Archiv von discourse.mafiasi.de vom Saturday September 21, 2019.

Efficient incremental backup of compressed files

11wiedema

tl;dr: Use gzip --rsyncable and be happy.

From time to time there are compressed files or archives laying around on your computer that you want to backup. For example, we have database dumps in SQL which are quite big, so we compress them. We are achieving a compression ratio of about 80% with gzip, so the dumps take only one fifth of their actual size.

But compressed files are not really suitable for incremental backups. Most of the compressed data typically changes completely even if the uncompressed data changes only slightly, especially if there are bytes deleted or inserted into the stream. Therefore the deltas become big and hence the incremental backup, too.

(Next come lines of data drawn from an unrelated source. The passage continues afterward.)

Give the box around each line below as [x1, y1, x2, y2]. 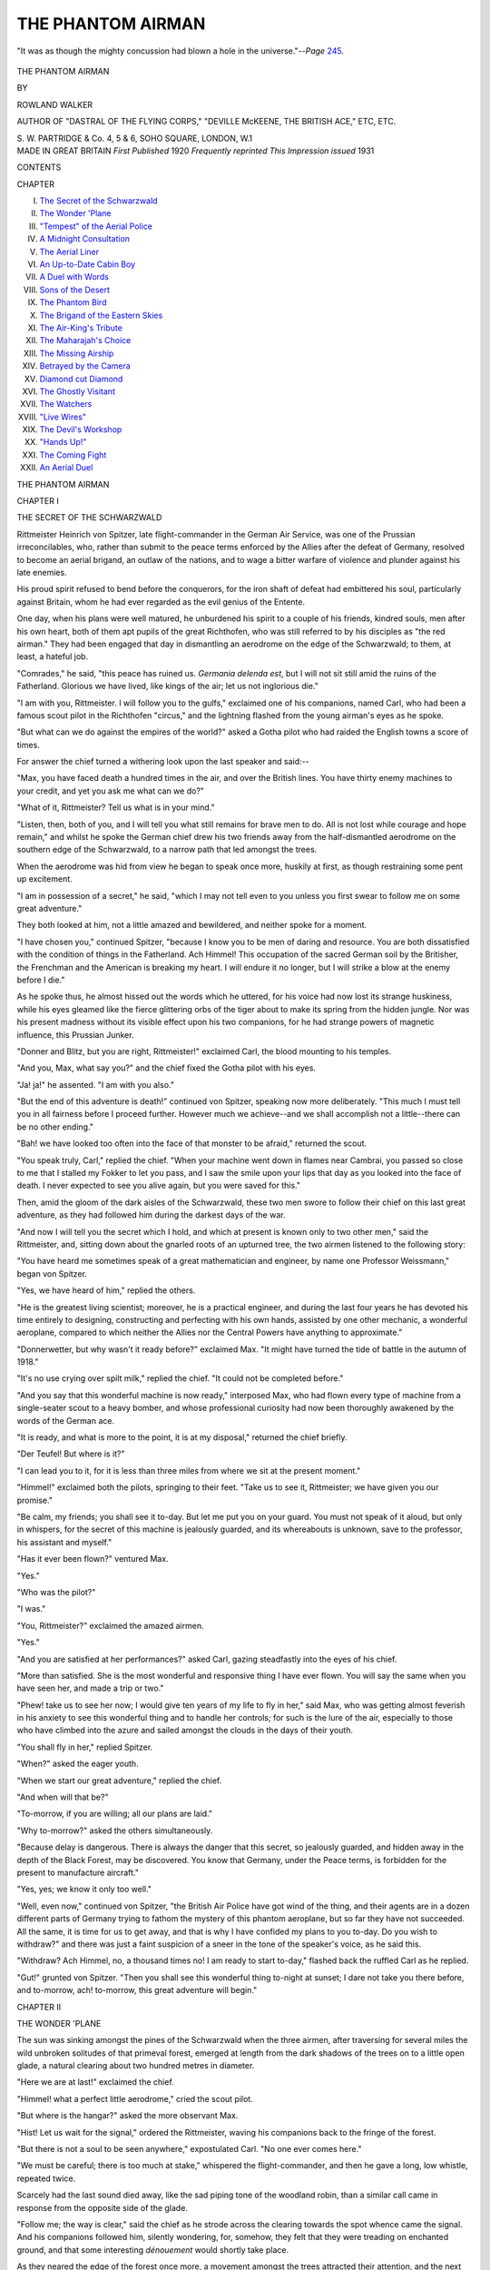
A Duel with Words [39, 271, 109, 282]
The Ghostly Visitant [39, 386, 115, 397]
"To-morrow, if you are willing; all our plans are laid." [16, 1808, 213, 1820]
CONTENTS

This effect comes from the 'adaptiveness' of compression algorithms, i.e. the output at the current state depends on the previous states. But gzip knows an option called --rsyncable. With this option gzip regularly resets its internal state and starts a new block. The reset probability at some state depends on the input, so gzip compresses the data into blocks that are chunked 'by the input data'. With this blocked compression smaller deltas can be computed for slightly differing data because only some compressed blocks differ and not the complete stream.

Wanna have some numbers?

Our database dump is about 3GB and the files always change between two backups but not much. Our changesets without --rsyncable are varying in the sizes between 500MB and 1.6GB. With --rsyncable the sizes drop to about 50MB. Likewise, the time to actually create the backup is cut in half.

7kraemer

lässt sich das mit pg_dump verbinden? Hast du ein Beispiel wie so ein Backupscript aussehen soll?

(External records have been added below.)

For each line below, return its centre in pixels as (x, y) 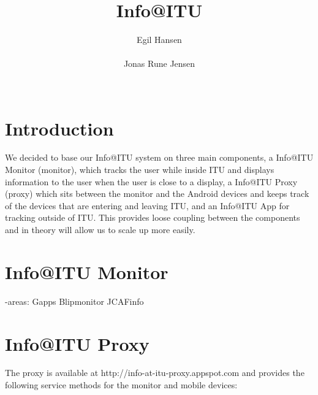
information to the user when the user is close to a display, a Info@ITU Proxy (151, 181)
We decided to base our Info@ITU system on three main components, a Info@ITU (159, 157)
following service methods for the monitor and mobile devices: (121, 385)
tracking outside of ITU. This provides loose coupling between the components (153, 217)
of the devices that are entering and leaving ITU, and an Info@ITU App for (147, 205)
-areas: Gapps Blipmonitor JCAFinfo (74, 301)
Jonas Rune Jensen (159, 63)
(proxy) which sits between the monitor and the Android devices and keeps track (157, 194)
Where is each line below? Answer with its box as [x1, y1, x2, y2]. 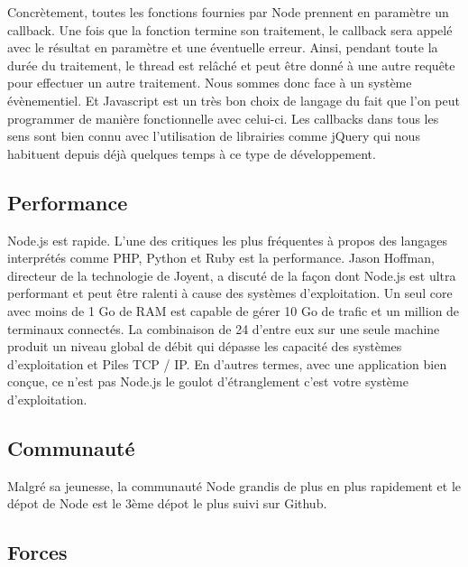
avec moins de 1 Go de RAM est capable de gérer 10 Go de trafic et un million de [7, 301, 460, 320]
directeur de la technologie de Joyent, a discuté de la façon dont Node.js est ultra [7, 265, 456, 284]
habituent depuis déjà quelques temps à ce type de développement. [7, 144, 376, 163]
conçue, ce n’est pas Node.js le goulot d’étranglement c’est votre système [7, 372, 408, 391]
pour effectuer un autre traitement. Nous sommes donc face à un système [7, 73, 412, 92]
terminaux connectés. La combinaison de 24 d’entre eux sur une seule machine [7, 319, 440, 338]
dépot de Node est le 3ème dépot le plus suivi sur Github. [7, 494, 327, 513]
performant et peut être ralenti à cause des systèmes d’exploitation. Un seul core [7, 283, 453, 302]
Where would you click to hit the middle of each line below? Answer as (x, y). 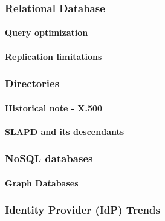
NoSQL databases (49, 158)
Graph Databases (42, 183)
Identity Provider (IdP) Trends (82, 210)
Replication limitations (53, 56)
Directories (32, 83)
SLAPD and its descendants (65, 131)
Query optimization (47, 32)
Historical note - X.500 (54, 107)
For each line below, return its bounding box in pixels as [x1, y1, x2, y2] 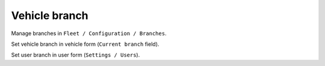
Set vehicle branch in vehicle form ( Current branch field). [11, 40, 159, 48]
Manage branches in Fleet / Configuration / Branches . [11, 30, 167, 37]
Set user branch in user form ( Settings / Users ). [11, 51, 140, 59]
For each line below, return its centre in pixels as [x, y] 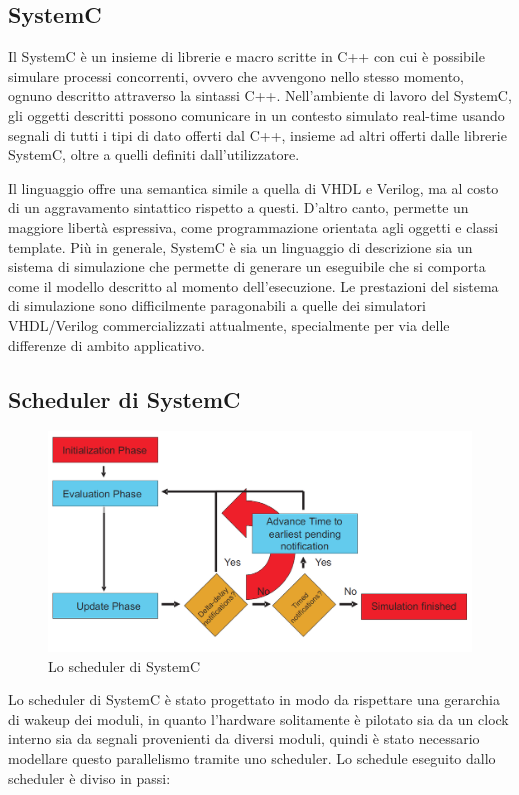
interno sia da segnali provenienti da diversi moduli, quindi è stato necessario [244, 738]
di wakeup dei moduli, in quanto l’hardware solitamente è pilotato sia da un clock [258, 718]
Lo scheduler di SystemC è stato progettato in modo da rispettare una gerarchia [254, 699]
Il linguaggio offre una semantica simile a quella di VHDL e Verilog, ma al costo [253, 187]
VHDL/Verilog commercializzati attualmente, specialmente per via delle [229, 324]
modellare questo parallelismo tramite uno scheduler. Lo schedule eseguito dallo [252, 757]
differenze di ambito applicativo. [106, 344]
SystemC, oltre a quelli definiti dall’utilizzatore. [154, 154]
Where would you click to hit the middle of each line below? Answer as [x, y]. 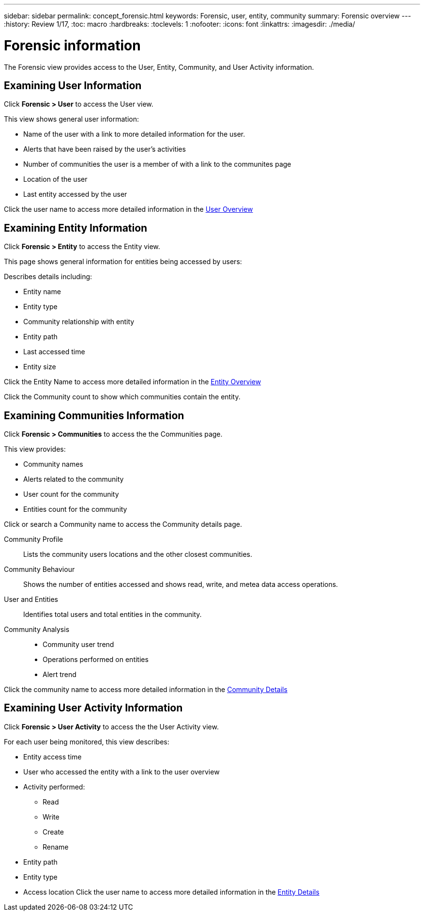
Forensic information [72, 45]
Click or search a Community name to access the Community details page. [123, 524]
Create [53, 832]
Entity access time [53, 757]
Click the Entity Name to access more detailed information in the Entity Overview [133, 382]
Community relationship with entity [79, 322]
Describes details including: [48, 277]
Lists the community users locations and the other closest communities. [138, 554]

edit: ja, lässt sich einfach in gzip rein pipen:

pg_dump my_database | gzip --rsyncable > my_database.dump.gz

Nils

The following script does the database backups at our server, it gets the databases as arguments:

./dbbackup.sh database1 my_database2 ownDataBase3

The dumps are written to ./pgsql

#!/bin/bash

set -eo pipefail
trap 'echo A fatal error occurred during the pgsql backup' ERR

BACKUP_DIR="$( cd "$( dirname "${BASH_SOURCE[0]}" )" && pwd )"
PG_BACKUP_DIR="$BACKUP_DIR/pgsql"
mkdir -p $PG_BACKUP_DIR

echo Backing up PostgreSQL databases

cd /
sudo -u postgres pg_dumpall -g | gzip --best --rsyncable > "$PG_BACKUP_DIR/pg-globals.sql.gz" || echo Failed to backup pg-globals. Will continue
for DATABASE; do
    sudo -u postgres pg_dump -Z0 "$DATABASE" | gzip --best --rsyncable > "$PG_BACKUP_DIR/$DATABASE.sql.gz"  ||  echo Failed to backup $DATABASE. Will continue
done

echo PostgreSQL backup has been finished.